# Hymer 660S



## sparky8 (Sep 13, 2009)

Hi I have a 1990 660S hymer which I hook-up my trike on the back when we are off camping, but so times we would like to take one of our motor bikes with us. The camper has provision on the back for a motor vehicle bot I don’t know what the maximum weight is , if anyone out there can advise me I would be grateful.


----------



## Proff (Sep 13, 2009)

Hi there.
We have a 660 Hymer and carry either my R80g/s BMW or my Peugeot 100cc Scoot' on the back as shown below..
The safe allowed weight on the Hymer 660 built in rack  [as long as you have the dual wheel back axle ] is 200kgs. 
With Duals the GVW is 4.6 tonne giving us a 1.5 tonne payload never overloaded her yet....
I also Test all Trikes made by Wackey in Okehampton 
Great fun aren't they


----------



## karl (Sep 14, 2009)

*bikes*



sparky8 said:


> Hi I have a 1990 660S hymer which I hook-up my trike on the back when we are off camping, but so times we would like to take one of our motor bikes with us.

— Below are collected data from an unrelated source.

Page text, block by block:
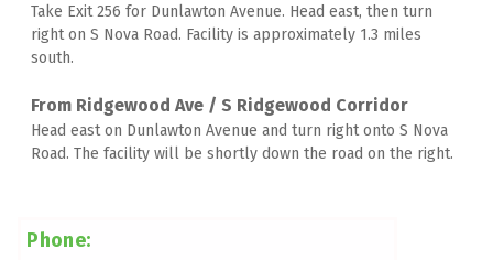
Take Exit 256 for Dunlawton Avenue. Head east, then turn
right on S Nova Road. Facility is approximately 1.3 miles
south.
From Ridgewood Ave / S Ridgewood Corridor
Head east on Dunlawton Avenue and turn right onto S Nova
Road. The facility will be shortly down the road on the right.
Phone:

The camper has provision on the back for a motor vehicle bot I don’t know what the maximum weight is , if anyone out there can advise me I would be grateful.



Hi I have a s700 with a motorcycle rack that comes out of the bumper, mine says 750kg. I fabricated some braces to support my gsxr that ways 162kg. works fine, empty tanks help......... more paranoid of some nummty running into my bike.


----------



## sparky8 (Sep 14, 2009)

Hi cheers I have a 1955 sunbeam bike which might just be the same weight of your BMW. I have tried to attach a picture of my trike which we pull with the camper and our trikes we make , but with no joy.

Regards

Steve


----------